For each beneficial owner or company applicant,
- The beneficial owner or company applicant’s full legal name;
- The beneficial owner or company applicant’s date of birth;
- The beneficial owner or company applicant’s current residential address; provided, however, that if the company applicant forms or registers a reporting company in the course of their business, then the company applicant’s business address;
- Unique identifying number from an acceptable non-expired document such as:
- A U.S. passport
- A State issued driver’s license
- An identification document issued by a state, local government or tribe
- If a beneficial owner has none of the above, a foreign passport; and
- An image of the document from which the unique identifying number came from.
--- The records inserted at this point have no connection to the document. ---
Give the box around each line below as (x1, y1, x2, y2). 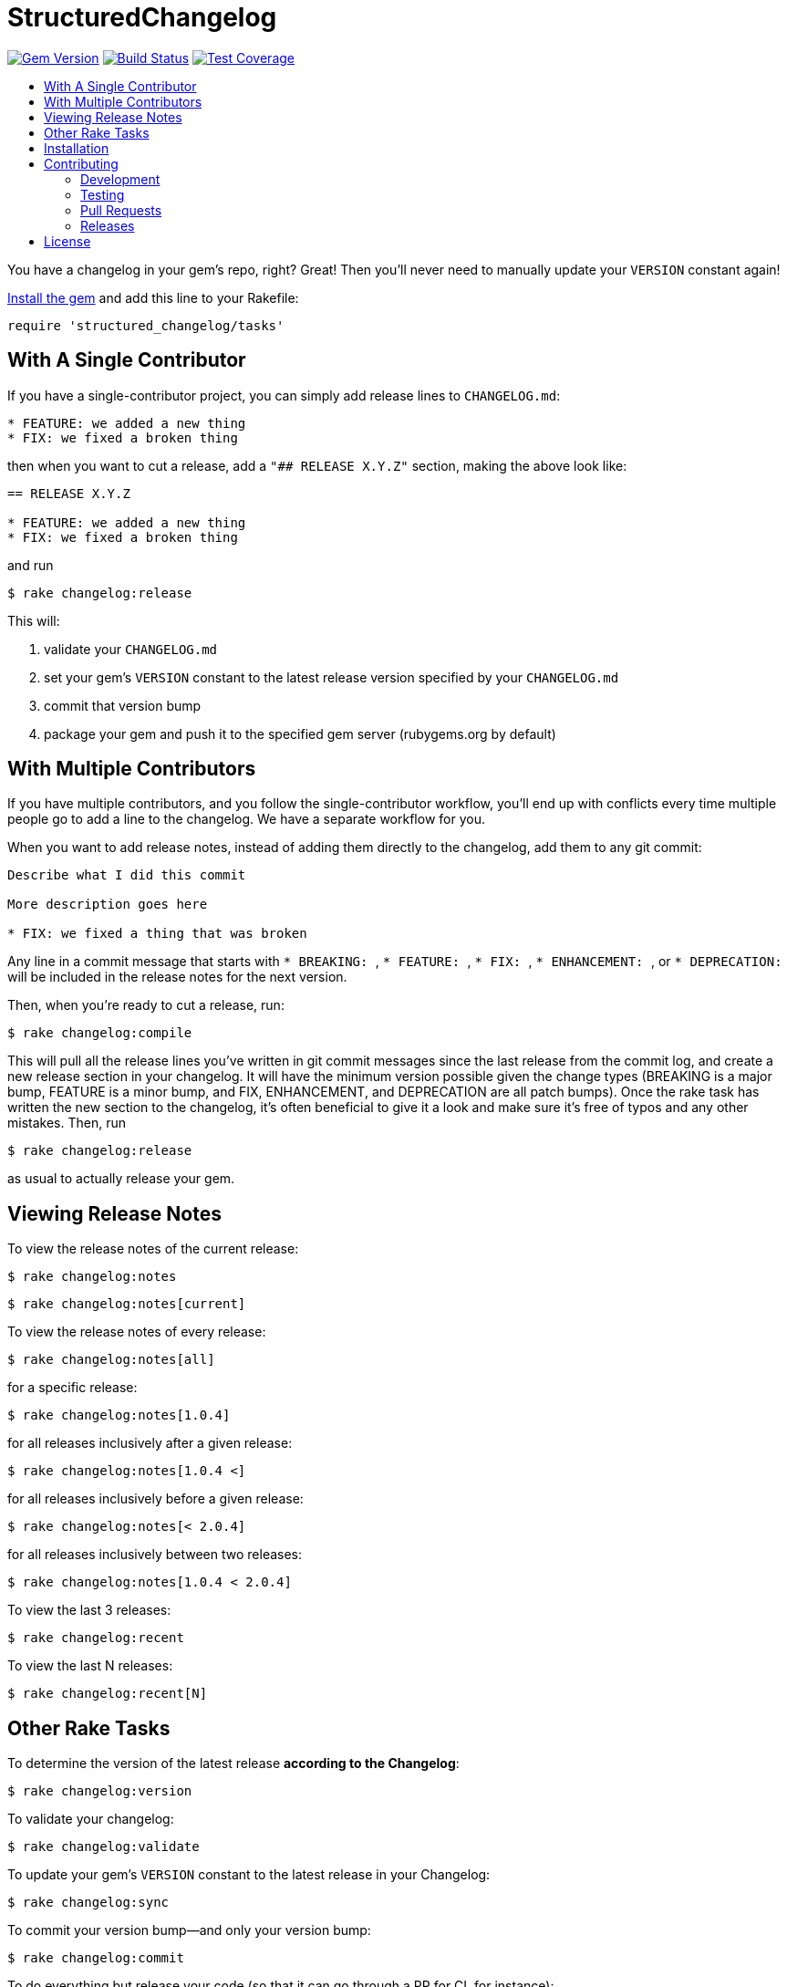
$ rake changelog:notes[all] (7, 1352, 215, 1368)
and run (7, 557, 54, 573)
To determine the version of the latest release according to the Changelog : (7, 1755, 460, 1772)
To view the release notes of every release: (7, 1324, 266, 1340)
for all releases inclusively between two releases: (7, 1546, 303, 1563)
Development (80, 171, 161, 187)
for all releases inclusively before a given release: (7, 1491, 304, 1507)
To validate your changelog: (7, 1811, 174, 1827)
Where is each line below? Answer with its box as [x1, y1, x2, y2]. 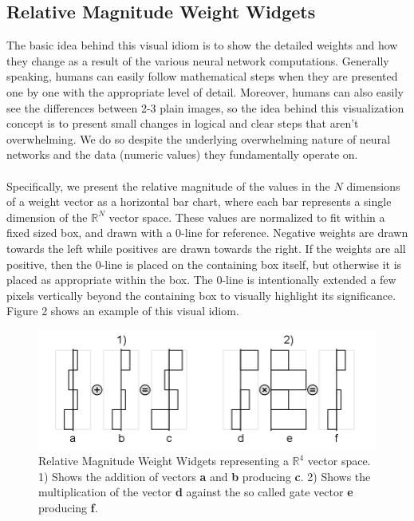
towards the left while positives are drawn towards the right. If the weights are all [6, 239, 406, 256]
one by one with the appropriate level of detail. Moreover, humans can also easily [6, 83, 404, 100]
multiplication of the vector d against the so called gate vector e [38, 484, 353, 500]
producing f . [38, 499, 98, 515]
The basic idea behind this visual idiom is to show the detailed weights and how [6, 37, 398, 53]
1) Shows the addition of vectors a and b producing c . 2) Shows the [38, 468, 371, 484]
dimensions [346, 177, 400, 194]
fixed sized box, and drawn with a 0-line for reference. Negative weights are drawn [6, 224, 408, 241]
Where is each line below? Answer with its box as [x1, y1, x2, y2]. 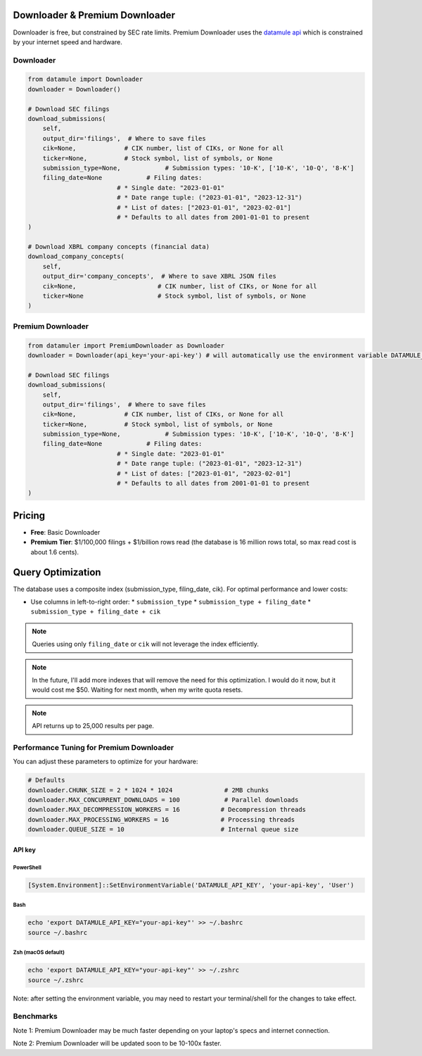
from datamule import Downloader [27, 75, 143, 84]
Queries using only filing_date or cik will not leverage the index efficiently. [32, 640, 260, 649]
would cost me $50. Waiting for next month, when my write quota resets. [32, 686, 243, 694]
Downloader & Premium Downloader [13, 9, 176, 21]
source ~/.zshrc [27, 976, 84, 984]
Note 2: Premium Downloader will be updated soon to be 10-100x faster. [13, 1039, 222, 1048]
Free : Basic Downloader [30, 528, 101, 536]
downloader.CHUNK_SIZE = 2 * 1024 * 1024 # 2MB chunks [27, 786, 269, 794]
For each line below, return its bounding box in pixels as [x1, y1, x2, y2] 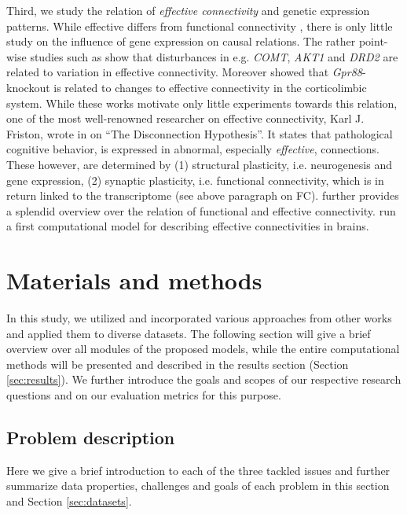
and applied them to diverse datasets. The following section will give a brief [6, 325, 371, 341]
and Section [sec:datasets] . [6, 492, 132, 509]
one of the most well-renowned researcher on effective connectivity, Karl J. [6, 110, 365, 127]
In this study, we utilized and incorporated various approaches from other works [6, 310, 392, 326]
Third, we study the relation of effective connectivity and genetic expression [6, 2, 370, 18]
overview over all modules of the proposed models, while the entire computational [6, 340, 400, 357]
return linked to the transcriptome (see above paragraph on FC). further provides [6, 187, 399, 204]
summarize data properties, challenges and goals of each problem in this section [6, 477, 390, 494]
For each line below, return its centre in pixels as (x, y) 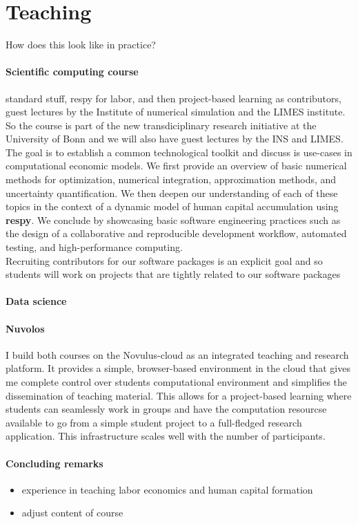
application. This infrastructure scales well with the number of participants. (166, 436)
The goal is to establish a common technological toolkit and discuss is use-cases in (179, 152)
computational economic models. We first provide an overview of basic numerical (176, 166)
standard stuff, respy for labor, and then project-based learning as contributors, (173, 98)
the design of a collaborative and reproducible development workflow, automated (176, 233)
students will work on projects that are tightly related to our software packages (173, 274)
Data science (36, 301)
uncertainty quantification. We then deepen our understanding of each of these (172, 193)
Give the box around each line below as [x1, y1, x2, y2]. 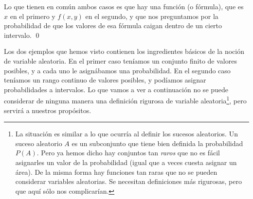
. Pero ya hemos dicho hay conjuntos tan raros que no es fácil [36, 148, 220, 158]
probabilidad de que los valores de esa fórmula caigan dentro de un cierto [4, 20, 222, 31]
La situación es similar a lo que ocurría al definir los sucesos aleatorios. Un [15, 129, 238, 139]
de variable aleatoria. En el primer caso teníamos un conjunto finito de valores [4, 55, 237, 66]
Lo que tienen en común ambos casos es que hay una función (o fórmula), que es [4, 1, 244, 11]
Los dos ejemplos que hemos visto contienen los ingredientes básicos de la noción [4, 46, 244, 56]
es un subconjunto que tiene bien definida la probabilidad [72, 138, 243, 148]
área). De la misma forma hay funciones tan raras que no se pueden [15, 166, 217, 177]
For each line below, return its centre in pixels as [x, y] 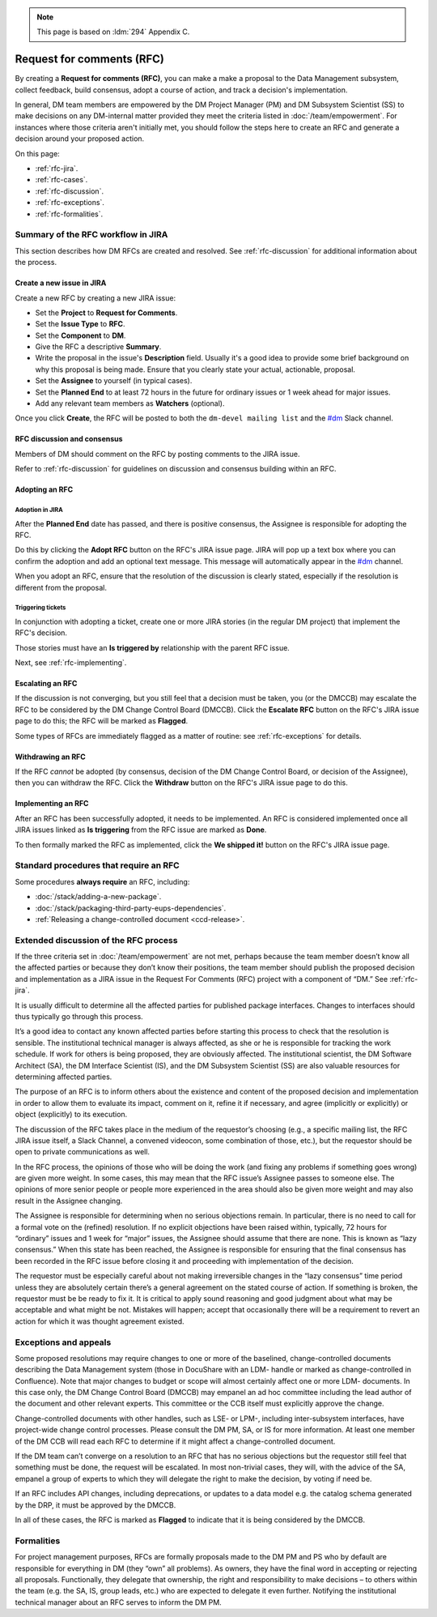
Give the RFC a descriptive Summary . [98, 347]
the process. [36, 262]
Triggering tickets [40, 608]
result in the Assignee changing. [69, 1201]
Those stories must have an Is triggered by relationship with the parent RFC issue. [153, 647]
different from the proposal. [61, 587]
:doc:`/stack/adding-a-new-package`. [98, 897]
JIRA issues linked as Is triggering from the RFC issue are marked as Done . [141, 830]
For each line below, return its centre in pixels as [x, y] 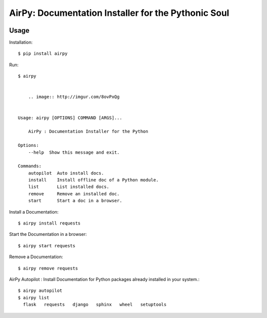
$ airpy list [34, 297]
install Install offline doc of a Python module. [93, 180]
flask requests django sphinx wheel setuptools [95, 305]
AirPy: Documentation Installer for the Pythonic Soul [119, 13]
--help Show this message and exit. [74, 152]
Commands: [30, 166]
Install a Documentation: [34, 212]
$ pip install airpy [43, 54]
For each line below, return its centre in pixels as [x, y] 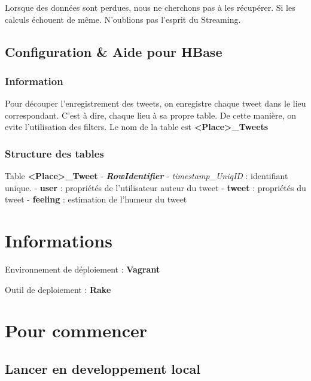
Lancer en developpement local [103, 369]
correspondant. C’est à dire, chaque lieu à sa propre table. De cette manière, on [151, 115]
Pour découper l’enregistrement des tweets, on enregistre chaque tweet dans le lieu [155, 103]
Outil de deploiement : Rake [58, 289]
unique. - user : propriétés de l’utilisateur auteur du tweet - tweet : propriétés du [155, 187]
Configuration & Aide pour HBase [114, 51]
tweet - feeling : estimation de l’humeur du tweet [96, 199]
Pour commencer [76, 330]
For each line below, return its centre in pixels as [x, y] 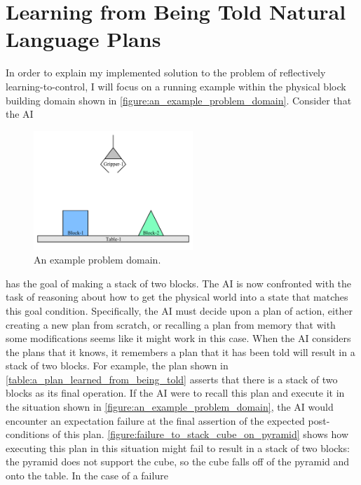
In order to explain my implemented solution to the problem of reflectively [166, 73]
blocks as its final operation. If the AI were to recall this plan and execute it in [175, 393]
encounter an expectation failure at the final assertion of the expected [155, 420]
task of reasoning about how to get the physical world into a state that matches [177, 297]
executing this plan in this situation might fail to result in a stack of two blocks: [178, 448]
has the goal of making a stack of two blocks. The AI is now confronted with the [179, 283]
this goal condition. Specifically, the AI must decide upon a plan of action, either [179, 310]
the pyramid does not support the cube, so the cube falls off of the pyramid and [178, 462]
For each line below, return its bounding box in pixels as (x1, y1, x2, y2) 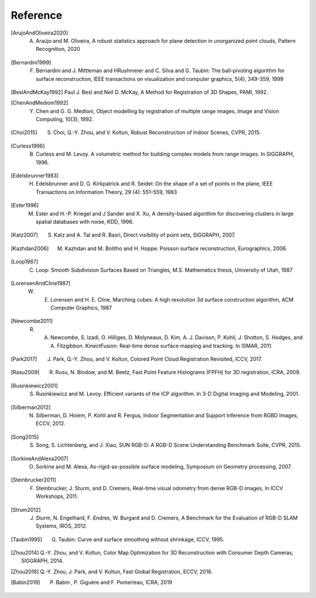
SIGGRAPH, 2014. (21, 557, 64, 565)
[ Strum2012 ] (11, 506, 41, 513)
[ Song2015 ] (11, 433, 39, 440)
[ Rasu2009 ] (11, 369, 40, 376)
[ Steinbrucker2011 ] (11, 476, 57, 483)
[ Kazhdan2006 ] (11, 245, 49, 252)
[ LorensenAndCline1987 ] (11, 279, 71, 286)
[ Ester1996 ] (11, 202, 39, 209)
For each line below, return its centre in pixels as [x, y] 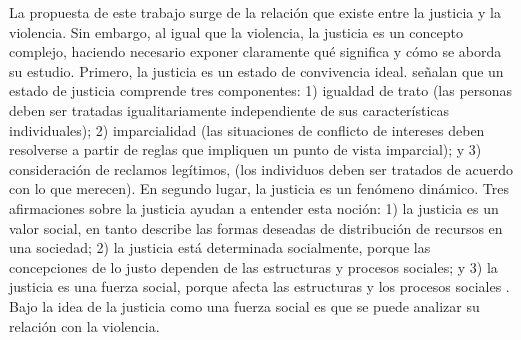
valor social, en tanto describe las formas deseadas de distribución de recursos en [256, 227]
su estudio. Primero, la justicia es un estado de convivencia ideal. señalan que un [256, 70]
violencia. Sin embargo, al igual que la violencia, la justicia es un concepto [236, 31]
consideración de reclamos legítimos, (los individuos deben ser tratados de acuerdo [261, 168]
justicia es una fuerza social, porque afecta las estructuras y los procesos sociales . [259, 286]
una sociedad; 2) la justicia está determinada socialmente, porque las [220, 247]
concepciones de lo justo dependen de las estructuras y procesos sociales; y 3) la [253, 266]
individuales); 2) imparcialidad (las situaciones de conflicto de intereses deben [247, 129]
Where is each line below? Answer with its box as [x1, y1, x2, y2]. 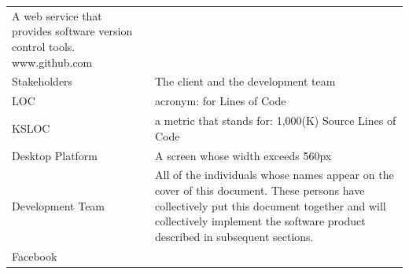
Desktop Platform [12, 147, 98, 163]
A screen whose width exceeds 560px [155, 147, 332, 163]
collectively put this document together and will [155, 197, 386, 214]
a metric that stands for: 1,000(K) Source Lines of [155, 112, 396, 129]
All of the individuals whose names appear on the [155, 166, 394, 183]
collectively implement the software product [155, 213, 366, 229]
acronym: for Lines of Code [155, 93, 286, 109]
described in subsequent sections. [155, 228, 314, 244]
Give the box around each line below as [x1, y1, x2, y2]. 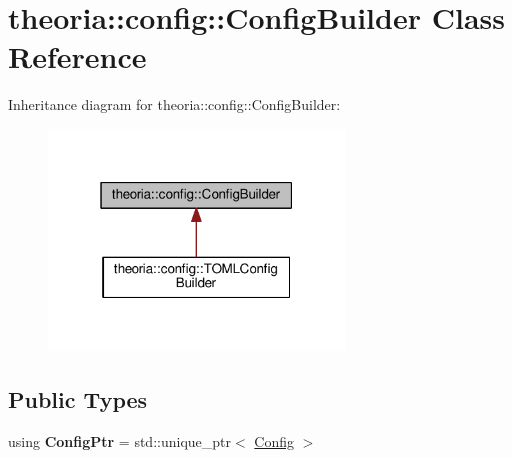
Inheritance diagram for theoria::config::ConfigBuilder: [8, 94, 341, 115]
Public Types [8, 384, 148, 415]
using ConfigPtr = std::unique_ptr [8, 431, 231, 452]
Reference [8, 36, 147, 77]
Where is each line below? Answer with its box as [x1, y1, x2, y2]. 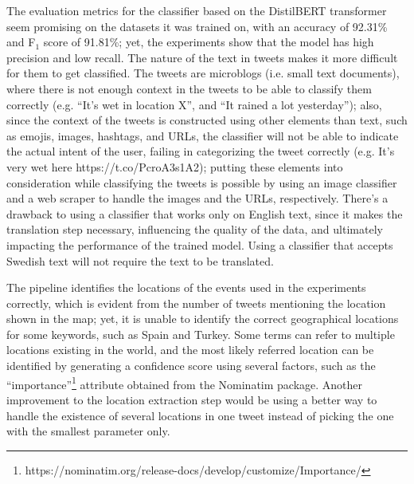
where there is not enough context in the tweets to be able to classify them [6, 80, 372, 96]
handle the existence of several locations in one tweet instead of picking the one [6, 407, 394, 423]
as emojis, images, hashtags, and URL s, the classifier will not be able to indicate [6, 127, 399, 144]
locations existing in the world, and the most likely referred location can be [6, 341, 374, 358]
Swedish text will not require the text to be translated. [6, 252, 274, 269]
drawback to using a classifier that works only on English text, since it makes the [6, 205, 403, 222]
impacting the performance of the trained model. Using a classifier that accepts [6, 236, 393, 253]
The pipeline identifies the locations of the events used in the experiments [6, 279, 366, 296]
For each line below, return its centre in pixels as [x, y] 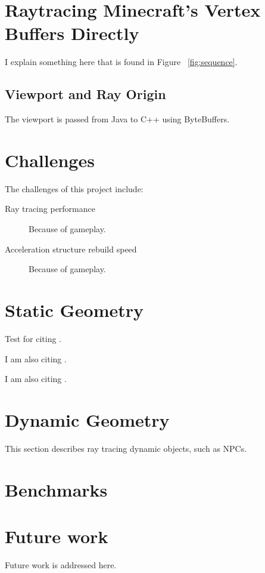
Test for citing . [33, 338]
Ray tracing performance [50, 209]
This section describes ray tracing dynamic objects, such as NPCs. [126, 448]
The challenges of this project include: [74, 188]
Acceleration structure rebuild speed [71, 249]
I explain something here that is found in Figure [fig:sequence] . [121, 62]
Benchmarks [56, 489]
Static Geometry [74, 309]

Notwithstanding the above, a beneficial owner or company applicant may provide their respective information directly to FinCEN and obtain a “FinCEN Identifier,” which will be a unique identify number. Reporting companies can these use these FinCEN Identifiers in lieu of providing the above-required information for beneficial owners and company applicants. This is beneficial for a few reasons: (1) filing BOI reports will be faster and more streamlined; (2) it is easier for beneficial owners and company applicants of multiple reporting companies; and (3) it prevents reporting companies access to a company applicant’s personal information.
When must BOI reports be filed?
Domestic and foreign reporting companies created before January 1, 2024 must file a BOI report by January 1, 2025.
Domestic and foreign reporting companies created on or after January 1, 2024 must file a BOI report within thirty (30) days of receiving actual or public notice that the creation or registration of the reporting company is effective.
Penalties for not filing
The willful failure to file a BOI report or to report false, fraudulent or incomplete beneficial ownership information may result in criminal and civil penalties such as:
- Up to $500 for each day violation continues;
- Imprisonment for up to two (2) years; and
- A fine of up to $10,000
If a reporting company discovers that it reported inaccurate or incomplete information, there is a ninety (90) day safe harbor from the date of the original deadline to provide corrected information.
Conclusion
This is a broad overview of the CTA and Reporting Rule requirements. More detailed descriptions, exemptions, and requirements are set forth in the CTA and the Reporting Rule.